First of all, every Basic account is entitled only to one free withdrawal, with the rest being charged 3.5% for Credit/Debit cards and $30 flat for Wire Transfers. Well, the brokerage claims that banks charge the transactions, but that’s seemingly a misleading statement. We know a plethora of companies that charge no fees whatsoever, while the bank takes a few dollars for the transfer. LiquidityX’s charges are irrationally big.
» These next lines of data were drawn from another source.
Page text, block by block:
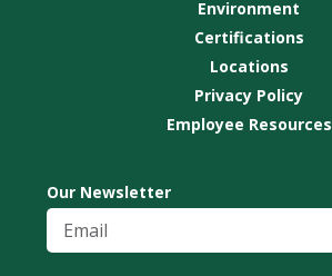
Environment
Certifications
Locations
Privacy Policy
Employee Resources
Our Newsletter
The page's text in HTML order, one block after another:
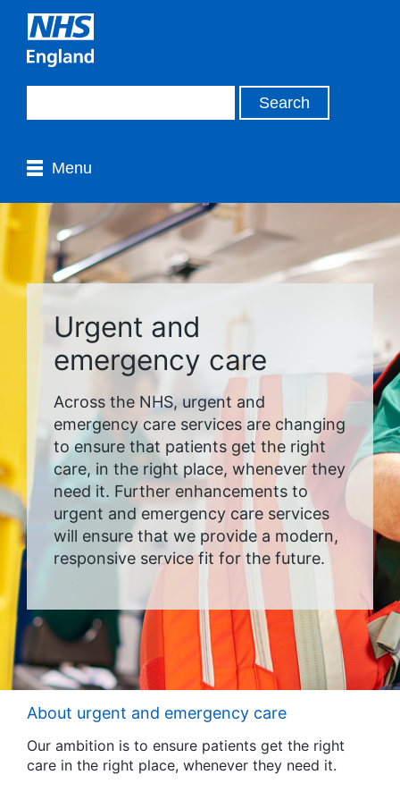
Menu
Urgent and
emergency care
Across the NHS, urgent and
emergency care services are changing
to ensure that patients get the right
care, in the right place, whenever they
need it. Further enhancements to
urgent and emergency care services
will ensure that we provide a modern,
responsive service fit for the future.
About urgent and emergency care
Our ambition is to ensure patients get the right
care in the right place, whenever they need it.
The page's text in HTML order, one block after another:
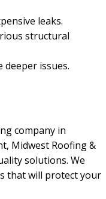
leaks.
structural
deeper issues.
company in
Midwest Roofing &
solutions. We
that will protect your
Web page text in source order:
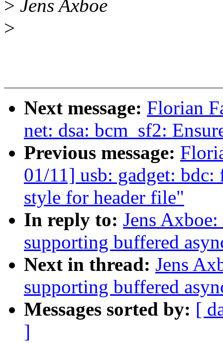
> Jens Axboe
>
Next message: Florian
net: dsa: bcm_sf2:
Previous message:
01/11] usb: gadget:
style for header file"
In reply to: Jens
supporting buffered
Next in thread: Jens
supporting buffered
Messages sorted by: [
]
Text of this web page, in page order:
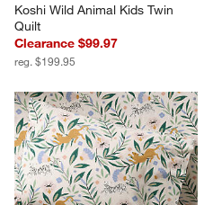
Koshi Wild Animal Kids Twin
Quilt
Clearance $99.97
reg. $199.95
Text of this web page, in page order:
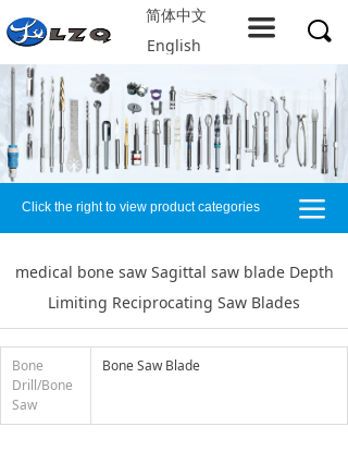
English
끠
끀
Home
About LZQ
Products
service support
Company resources
Contact us
简体中文
Bone
Drill/Bone
Saw
Bone Saw Blade
medical bone saw Sagittal saw blade Depth
Limiting Reciprocating Saw Blades
끀
Click the right to view product categories
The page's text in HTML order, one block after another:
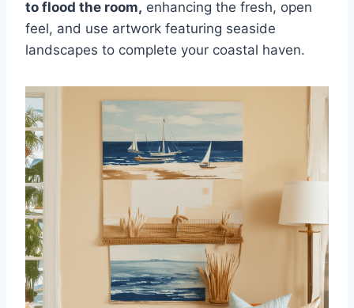
to flood the room, enhancing the fresh, open
feel, and use artwork featuring seaside
landscapes to complete your coastal haven.
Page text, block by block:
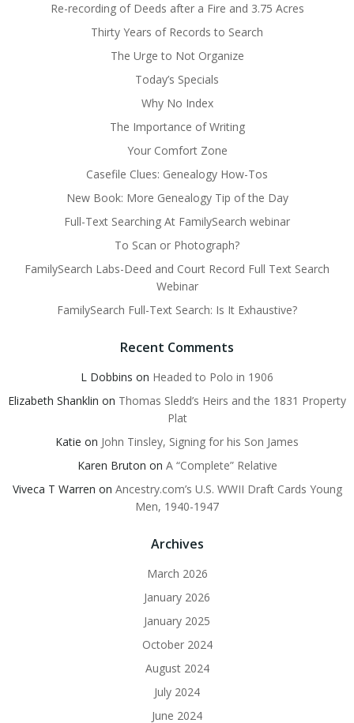
Re-recording of Deeds after a Fire and 3.75 Acres
Thirty Years of Records to Search
The Urge to Not Organize
Today’s Specials
Why No Index
The Importance of Writing
Your Comfort Zone
Casefile Clues: Genealogy How-Tos
New Book: More Genealogy Tip of the Day
Full-Text Searching At FamilySearch webinar
To Scan or Photograph?
FamilySearch Labs-Deed and Court Record Full Text Search
Webinar
FamilySearch Full-Text Search: Is It Exhaustive?
Recent Comments
L Dobbins on Headed to Polo in 1906
Elizabeth Shanklin on Thomas Sledd’s Heirs and the 1831 Property
Plat
Katie on John Tinsley, Signing for his Son James
Karen Bruton on A “Complete” Relative
Viveca T Warren on Ancestry.com’s U.S. WWII Draft Cards Young
Men, 1940-1947
Archives
March 2026
January 2026
January 2025
October 2024
August 2024
July 2024
June 2024
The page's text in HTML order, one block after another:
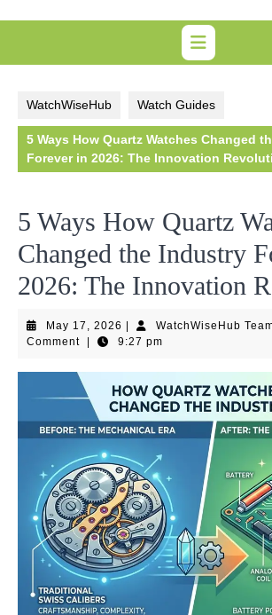
WatchWiseHub Watch Guides
5 Ways How Quartz Watches Changed
Forever in 2026: The Innovation
5 Ways How Quartz
Changed the Industry
2026: The Innovation
May 17, 2026 May
17,
WatchWiseHub
Comment
9:27 pm
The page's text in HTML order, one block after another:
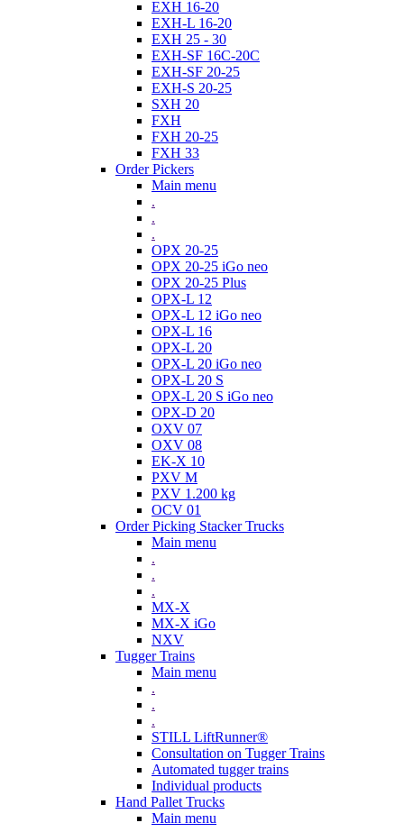
EXH 16-20
EXH-L 16-20
EXH 25 - 30
EXH-SF 16C-20C
EXH-SF 20-25
EXH-S 20-25
SXH 20
FXH
FXH 20-25
FXH 33
Order Pickers
Main menu
.
.
.
OPX 20-25
OPX 20-25 iGo neo
OPX 20-25 Plus
OPX-L 12
OPX-L 12 iGo neo
OPX-L 16
OPX-L 20
OPX-L 20 iGo neo
OPX-L 20 S
OPX-L 20 S iGo neo
OPX-D 20
OXV 07
OXV 08
EK-X 10
PXV M
PXV 1.200 kg
OCV 01
Order Picking Stacker Trucks
Main menu
.
.
.
MX-X
MX-X iGo
NXV
Tugger Trains
Main menu
.
.
.
STILL LiftRunner®
Consultation on Tugger Trains
Automated tugger trains
Individual products
Hand Pallet Trucks
Main menu
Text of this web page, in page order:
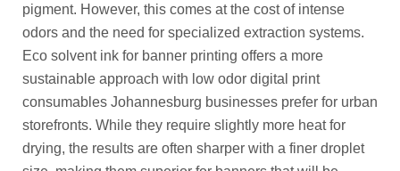
pigment. However, this comes at the cost of intense
odors and the need for specialized extraction systems.
Eco solvent ink for banner printing offers a more
sustainable approach with low odor digital print
consumables Johannesburg businesses prefer for urban
storefronts. While they require slightly more heat for
drying, the results are often sharper with a finer droplet
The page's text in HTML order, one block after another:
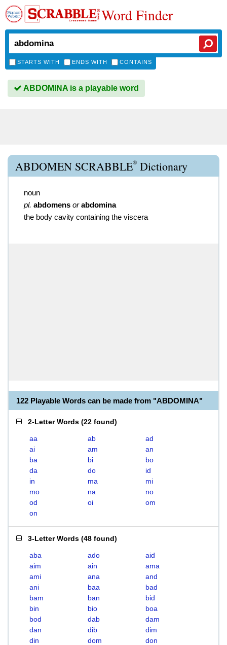
Word Finder
STARTS WITH ENDS WITH CONTAINS
ABDOMINA is a playable word
ABDOMEN SCRABBLE® Dictionary
noun
pl. abdomens or abdomina
the body cavity containing the viscera
122 Playable Words can be made from "ABDOMINA"
2-Letter Words (22 found)
aa ab
ad
ai
am
an
ba
bi
bo
da
do
id
in
ma
mi
mo
na
no
od
oi
om
on
3-Letter Words (48 found)
aba ado
aid
aim
ain
ama
ami
ana
and
ani
baa
bad
bam
ban
bid
bin
bio
boa
bod
dab
dam
dan
dib
dim
din
dom
don
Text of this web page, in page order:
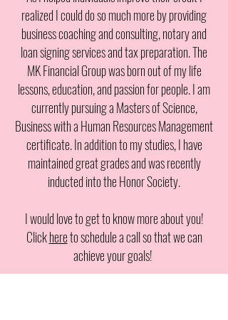
realized I could do so much more by providing
business coaching and consulting, notary and
loan signing services and tax preparation. The
MK Financial Group was born out of my life
lessons, education, and passion for people. I am
currently pursuing a Masters of Science,
Business with a Human Resources Management
certificate. In addition to my studies, I have
maintained great grades and was recently
inducted into the Honor Society.
I would love to get to know more about you!
Clickhereto schedule a call so that we can
achieve your goals!
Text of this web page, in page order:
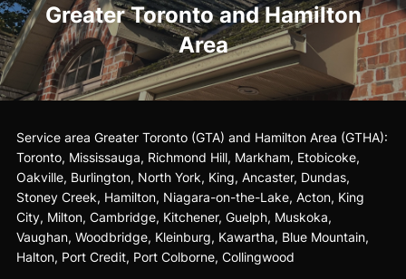
Greater Toronto and Hamilton
Area
Service area Greater Toronto (GTA) and Hamilton Area (GTHA):
Toronto, Mississauga, Richmond Hill, Markham, Etobicoke,
Oakville, Burlington, North York, King, Ancaster, Dundas,
Stoney Creek, Hamilton, Niagara-on-the-Lake, Acton, King
City, Milton, Cambridge, Kitchener, Guelph, Muskoka,
Vaughan, Woodbridge, Kleinburg, Kawartha, Blue Mountain,
Halton, Port Credit, Port Colborne, Collingwood
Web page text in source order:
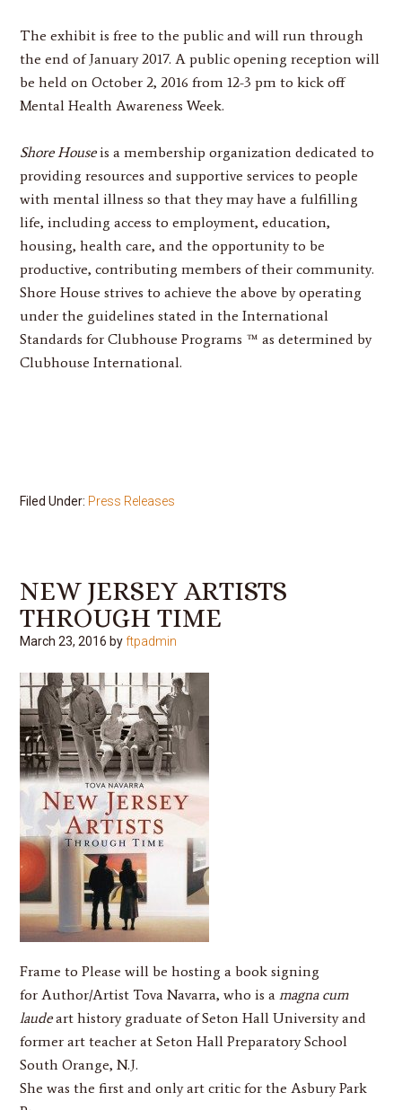
The exhibit is free to the public and will run through
the end of January 2017. A public opening reception will
be held on October 2, 2016 from 12-3 pm to kick off
Mental Health Awareness Week.
Shore Houseis a membership organization dedicated to
providing resources and supportive services to people
with mental illness so that they may have a fulfilling
life, including access to employment, education,
housing, health care, and the opportunity to be
productive, contributing members of their community.
Shore House strives to achieve the above by operating
under the guidelines stated in the International
Standards for Clubhouse Programs ™ as determined by
Clubhouse International.
Filed Under: Press Releases
NEW JERSEY ARTISTS
THROUGH TIME
March 23, 2016 byftpadmin
Frame to Please will be hosting a book signing
for Author/Artist Tova Navarra, who is amagna cum
laudeart history graduate of Seton Hall University and
former art teacher at Seton Hall Preparatory School
South Orange, N.J.
She was the first and only art critic for the Asbury Park
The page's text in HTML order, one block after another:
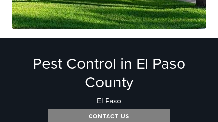
Pest Control in El Paso
County
El Paso
CONTACT US
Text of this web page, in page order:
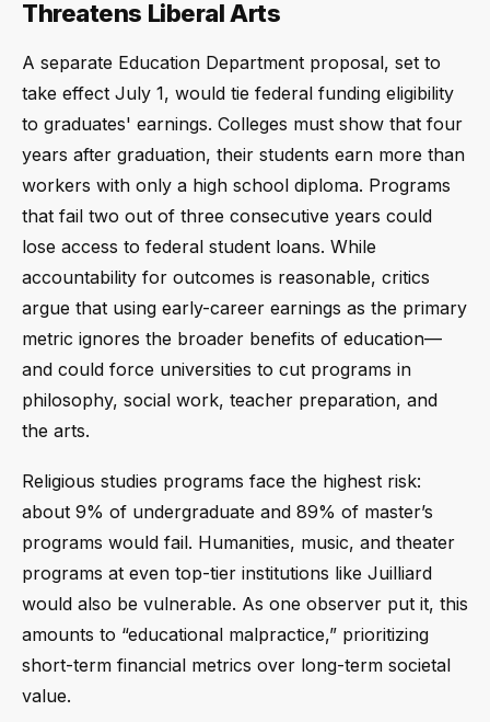
Threatens Liberal Arts
A separate Education Department proposal, set to
take effect July 1, would tie federal funding eligibility
to graduates' earnings. Colleges must show that four
years after graduation, their students earn more than
workers with only a high school diploma. Programs
that fail two out of three consecutive years could
lose access to federal student loans. While
accountability for outcomes is reasonable, critics
argue that using early-career earnings as the primary
metric ignores the broader benefits of education—
and could force universities to cut programs in
philosophy, social work, teacher preparation, and
the arts.
Religious studies programs face the highest risk:
about 9% of undergraduate and 89% of master’s
programs would fail. Humanities, music, and theater
programs at even top-tier institutions like Juilliard
would also be vulnerable. As one observer put it, this
amounts to “educational malpractice,” prioritizing
short-term financial metrics over long-term societal
value.

However, the inactivity fees are even worse. As you can see from the screenshot below, an account becomes dormant after one month only and will be charged €80 per month, which is totally unacceptable. So, if you don’t trade for a year, you should pay fees in excess of 1000 dollars to the company just to handle your funds. Too much! In contrast, most of the regulated brokers let at least 6 months pass and take 5 to 10 dollars for inactivity. We advise against depositing with LiquidityX merely because of the adverse inactivity fees.

The unbearable dormancy fees
The withdrawal fees


Overall, LiquidityX is duly licensed and regulated, but its services are unreasonably expensive, so we can’t recommend it or give it a higher rate. It’s newly created, and that partly explains why it charges so much, but the brokerage certainly will remain non-competitive if it fails to shrink the trading costs down.